• _TASK DETAILS_:
Please print the records below word for word.
____ MATERIAL SHOWN
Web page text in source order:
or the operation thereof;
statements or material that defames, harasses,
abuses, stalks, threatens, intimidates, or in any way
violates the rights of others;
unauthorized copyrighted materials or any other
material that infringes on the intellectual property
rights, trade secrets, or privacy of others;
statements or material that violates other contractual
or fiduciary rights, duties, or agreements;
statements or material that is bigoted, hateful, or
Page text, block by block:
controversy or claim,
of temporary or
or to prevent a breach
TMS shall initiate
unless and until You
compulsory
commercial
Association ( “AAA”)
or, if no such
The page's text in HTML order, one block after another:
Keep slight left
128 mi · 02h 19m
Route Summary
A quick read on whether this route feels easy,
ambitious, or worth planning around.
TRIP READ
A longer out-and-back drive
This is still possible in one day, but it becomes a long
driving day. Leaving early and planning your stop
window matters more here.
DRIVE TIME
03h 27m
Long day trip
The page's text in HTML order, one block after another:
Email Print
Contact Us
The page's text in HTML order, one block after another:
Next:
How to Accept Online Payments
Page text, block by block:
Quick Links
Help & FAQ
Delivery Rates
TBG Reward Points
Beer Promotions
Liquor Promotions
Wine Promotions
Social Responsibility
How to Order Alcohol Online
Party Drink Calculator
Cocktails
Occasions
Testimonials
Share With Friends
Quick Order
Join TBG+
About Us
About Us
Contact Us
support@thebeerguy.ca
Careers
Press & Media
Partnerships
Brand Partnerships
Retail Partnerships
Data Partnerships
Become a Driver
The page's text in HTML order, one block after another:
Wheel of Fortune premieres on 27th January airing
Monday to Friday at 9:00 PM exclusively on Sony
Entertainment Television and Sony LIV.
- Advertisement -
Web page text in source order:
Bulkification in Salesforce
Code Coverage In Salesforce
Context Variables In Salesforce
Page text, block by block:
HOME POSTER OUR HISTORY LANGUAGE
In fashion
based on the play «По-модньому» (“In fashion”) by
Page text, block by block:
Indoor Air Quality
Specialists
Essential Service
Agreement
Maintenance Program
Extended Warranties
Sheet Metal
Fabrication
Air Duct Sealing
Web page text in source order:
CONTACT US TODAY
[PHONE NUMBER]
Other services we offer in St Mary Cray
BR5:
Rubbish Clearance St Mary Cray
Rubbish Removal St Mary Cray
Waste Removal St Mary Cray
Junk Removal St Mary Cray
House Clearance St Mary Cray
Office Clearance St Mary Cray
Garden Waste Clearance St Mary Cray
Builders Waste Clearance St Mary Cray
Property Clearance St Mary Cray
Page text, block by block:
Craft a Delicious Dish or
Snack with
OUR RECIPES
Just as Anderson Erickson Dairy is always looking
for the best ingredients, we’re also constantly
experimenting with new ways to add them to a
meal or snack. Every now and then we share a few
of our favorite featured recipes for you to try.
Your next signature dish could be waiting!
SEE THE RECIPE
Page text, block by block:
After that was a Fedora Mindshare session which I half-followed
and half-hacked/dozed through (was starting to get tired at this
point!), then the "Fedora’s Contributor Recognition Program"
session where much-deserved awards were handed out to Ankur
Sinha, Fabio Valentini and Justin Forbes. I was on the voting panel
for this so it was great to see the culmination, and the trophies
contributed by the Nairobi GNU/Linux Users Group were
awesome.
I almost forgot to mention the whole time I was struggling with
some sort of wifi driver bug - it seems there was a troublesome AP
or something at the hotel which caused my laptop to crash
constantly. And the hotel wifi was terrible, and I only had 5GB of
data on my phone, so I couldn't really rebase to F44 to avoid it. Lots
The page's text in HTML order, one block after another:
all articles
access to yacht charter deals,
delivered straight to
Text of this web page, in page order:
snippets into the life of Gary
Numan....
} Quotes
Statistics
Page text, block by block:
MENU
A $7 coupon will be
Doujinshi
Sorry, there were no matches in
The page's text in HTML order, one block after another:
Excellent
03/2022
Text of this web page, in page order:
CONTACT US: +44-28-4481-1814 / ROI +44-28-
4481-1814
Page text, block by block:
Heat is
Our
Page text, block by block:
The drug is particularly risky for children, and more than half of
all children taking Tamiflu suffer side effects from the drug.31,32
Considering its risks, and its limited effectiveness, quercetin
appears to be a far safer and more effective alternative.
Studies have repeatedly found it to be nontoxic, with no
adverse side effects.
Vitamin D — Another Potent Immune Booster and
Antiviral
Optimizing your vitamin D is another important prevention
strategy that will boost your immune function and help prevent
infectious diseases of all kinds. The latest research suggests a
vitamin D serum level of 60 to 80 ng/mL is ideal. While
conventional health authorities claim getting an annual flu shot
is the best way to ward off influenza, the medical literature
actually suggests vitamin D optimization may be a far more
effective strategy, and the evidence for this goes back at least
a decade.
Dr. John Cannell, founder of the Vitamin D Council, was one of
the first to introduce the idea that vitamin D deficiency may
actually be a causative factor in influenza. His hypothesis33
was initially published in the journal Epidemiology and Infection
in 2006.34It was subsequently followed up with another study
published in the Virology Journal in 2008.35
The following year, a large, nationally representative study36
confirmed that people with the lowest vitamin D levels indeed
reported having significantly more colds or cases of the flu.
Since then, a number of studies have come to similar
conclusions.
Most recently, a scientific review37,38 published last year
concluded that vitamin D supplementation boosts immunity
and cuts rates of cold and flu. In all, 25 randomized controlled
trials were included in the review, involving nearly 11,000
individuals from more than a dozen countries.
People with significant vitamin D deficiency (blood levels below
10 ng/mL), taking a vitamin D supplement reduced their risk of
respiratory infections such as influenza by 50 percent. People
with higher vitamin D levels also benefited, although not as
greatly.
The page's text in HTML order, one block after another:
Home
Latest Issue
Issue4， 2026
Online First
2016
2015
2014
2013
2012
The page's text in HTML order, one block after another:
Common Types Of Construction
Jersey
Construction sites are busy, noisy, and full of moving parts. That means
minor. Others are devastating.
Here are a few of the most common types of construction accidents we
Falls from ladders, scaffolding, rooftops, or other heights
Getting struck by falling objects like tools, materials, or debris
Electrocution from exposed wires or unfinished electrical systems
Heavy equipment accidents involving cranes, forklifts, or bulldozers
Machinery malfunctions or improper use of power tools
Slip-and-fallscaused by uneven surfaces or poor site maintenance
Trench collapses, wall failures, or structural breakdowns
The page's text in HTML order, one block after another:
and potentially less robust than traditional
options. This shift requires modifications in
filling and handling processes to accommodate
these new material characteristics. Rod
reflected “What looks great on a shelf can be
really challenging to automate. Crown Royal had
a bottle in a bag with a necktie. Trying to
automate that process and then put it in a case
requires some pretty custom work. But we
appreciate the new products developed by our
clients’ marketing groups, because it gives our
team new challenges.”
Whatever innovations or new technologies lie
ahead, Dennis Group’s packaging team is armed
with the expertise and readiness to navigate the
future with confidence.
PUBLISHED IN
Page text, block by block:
________
• _SOLVED EXERCISE_:
Web page text in source order:
or the operation thereof;
statements or material that defames, harasses,
abuses, stalks, threatens, intimidates, or in any way
violates the rights of others;
unauthorized copyrighted materials or any other
material that infringes on the intellectual property
rights, trade secrets, or privacy of others;
statements or material that violates other contractual
or fiduciary rights, duties, or agreements;
statements or material that is bigoted, hateful, or
Page text, block by block:
controversy or claim,
of temporary or
or to prevent a breach
TMS shall initiate
unless and until You
compulsory
commercial
Association ( “AAA”)
or, if no such
The page's text in HTML order, one block after another:
Keep slight left
128 mi · 02h 19m
Route Summary
A quick read on whether this route feels easy,
ambitious, or worth planning around.
TRIP READ
A longer out-and-back drive
This is still possible in one day, but it becomes a long
driving day. Leaving early and planning your stop
window matters more here.
DRIVE TIME
03h 27m
Long day trip
The page's text in HTML order, one block after another:
Email Print
Contact Us
The page's text in HTML order, one block after another:
Next:
How to Accept Online Payments
Page text, block by block:
Quick Links
Help & FAQ
Delivery Rates
TBG Reward Points
Beer Promotions
Liquor Promotions
Wine Promotions
Social Responsibility
How to Order Alcohol Online
Party Drink Calculator
Cocktails
Occasions
Testimonials
Share With Friends
Quick Order
Join TBG+
About Us
About Us
Contact Us
support@thebeerguy.ca
Careers
Press & Media
Partnerships
Brand Partnerships
Retail Partnerships
Data Partnerships
Become a Driver
The page's text in HTML order, one block after another:
Wheel of Fortune premieres on 27th January airing
Monday to Friday at 9:00 PM exclusively on Sony
Entertainment Television and Sony LIV.
- Advertisement -
Web page text in source order:
Bulkification in Salesforce
Code Coverage In Salesforce
Context Variables In Salesforce
Page text, block by block:
HOME POSTER OUR HISTORY LANGUAGE
In fashion
based on the play «По-модньому» (“In fashion”) by
Page text, block by block:
Indoor Air Quality
Specialists
Essential Service
Agreement
Maintenance Program
Extended Warranties
Sheet Metal
Fabrication
Air Duct Sealing
Web page text in source order:
CONTACT US TODAY
[PHONE NUMBER]
Other services we offer in St Mary Cray
BR5:
Rubbish Clearance St Mary Cray
Rubbish Removal St Mary Cray
Waste Removal St Mary Cray
Junk Removal St Mary Cray
House Clearance St Mary Cray
Office Clearance St Mary Cray
Garden Waste Clearance St Mary Cray
Builders Waste Clearance St Mary Cray
Property Clearance St Mary Cray
Page text, block by block:
Craft a Delicious Dish or
Snack with
OUR RECIPES
Just as Anderson Erickson Dairy is always looking
for the best ingredients, we’re also constantly
experimenting with new ways to add them to a
meal or snack. Every now and then we share a few
of our favorite featured recipes for you to try.
Your next signature dish could be waiting!
SEE THE RECIPE
Page text, block by block:
After that was a Fedora Mindshare session which I half-followed
and half-hacked/dozed through (was starting to get tired at this
point!), then the "Fedora’s Contributor Recognition Program"
session where much-deserved awards were handed out to Ankur
Sinha, Fabio Valentini and Justin Forbes. I was on the voting panel
for this so it was great to see the culmination, and the trophies
contributed by the Nairobi GNU/Linux Users Group were
awesome.
I almost forgot to mention the whole time I was struggling with
some sort of wifi driver bug - it seems there was a troublesome AP
or something at the hotel which caused my laptop to crash
constantly. And the hotel wifi was terrible, and I only had 5GB of
data on my phone, so I couldn't really rebase to F44 to avoid it. Lots
The page's text in HTML order, one block after another:
all articles
access to yacht charter deals,
delivered straight to
Text of this web page, in page order:
snippets into the life of Gary
Numan....
} Quotes
Statistics
Page text, block by block:
MENU
A $7 coupon will be
Doujinshi
Sorry, there were no matches in
The page's text in HTML order, one block after another:
Excellent
03/2022
Text of this web page, in page order:
CONTACT US: +44-28-4481-1814 / ROI +44-28-
4481-1814
Page text, block by block:
Heat is
Our
Page text, block by block:
The drug is particularly risky for children, and more than half of
all children taking Tamiflu suffer side effects from the drug.31,32
Considering its risks, and its limited effectiveness, quercetin
appears to be a far safer and more effective alternative.
Studies have repeatedly found it to be nontoxic, with no
adverse side effects.
Vitamin D — Another Potent Immune Booster and
Antiviral
Optimizing your vitamin D is another important prevention
strategy that will boost your immune function and help prevent
infectious diseases of all kinds. The latest research suggests a
vitamin D serum level of 60 to 80 ng/mL is ideal. While
conventional health authorities claim getting an annual flu shot
is the best way to ward off influenza, the medical literature
actually suggests vitamin D optimization may be a far more
effective strategy, and the evidence for this goes back at least
a decade.
Dr. John Cannell, founder of the Vitamin D Council, was one of
the first to introduce the idea that vitamin D deficiency may
actually be a causative factor in influenza. His hypothesis33
was initially published in the journal Epidemiology and Infection
in 2006.34It was subsequently followed up with another study
published in the Virology Journal in 2008.35
The following year, a large, nationally representative study36
confirmed that people with the lowest vitamin D levels indeed
reported having significantly more colds or cases of the flu.
Since then, a number of studies have come to similar
conclusions.
Most recently, a scientific review37,38 published last year
concluded that vitamin D supplementation boosts immunity
and cuts rates of cold and flu. In all, 25 randomized controlled
trials were included in the review, involving nearly 11,000
individuals from more than a dozen countries.
People with significant vitamin D deficiency (blood levels below
10 ng/mL), taking a vitamin D supplement reduced their risk of
respiratory infections such as influenza by 50 percent. People
with higher vitamin D levels also benefited, although not as
greatly.
The page's text in HTML order, one block after another:
Home
Latest Issue
Issue4， 2026
Online First
2016
2015
2014
2013
2012
The page's text in HTML order, one block after another:
Common Types Of Construction
Jersey
Construction sites are busy, noisy, and full of moving parts. That means
minor. Others are devastating.
Here are a few of the most common types of construction accidents we
Falls from ladders, scaffolding, rooftops, or other heights
Getting struck by falling objects like tools, materials, or debris
Electrocution from exposed wires or unfinished electrical systems
Heavy equipment accidents involving cranes, forklifts, or bulldozers
Machinery malfunctions or improper use of power tools
Slip-and-fallscaused by uneven surfaces or poor site maintenance
Trench collapses, wall failures, or structural breakdowns
The page's text in HTML order, one block after another:
and potentially less robust than traditional
options. This shift requires modifications in
filling and handling processes to accommodate
these new material characteristics. Rod
reflected “What looks great on a shelf can be
really challenging to automate. Crown Royal had
a bottle in a bag with a necktie. Trying to
automate that process and then put it in a case
requires some pretty custom work. But we
appreciate the new products developed by our
clients’ marketing groups, because it gives our
team new challenges.”
Whatever innovations or new technologies lie
ahead, Dennis Group’s packaging team is armed
with the expertise and readiness to navigate the
future with confidence.
PUBLISHED IN
Page text, block by block:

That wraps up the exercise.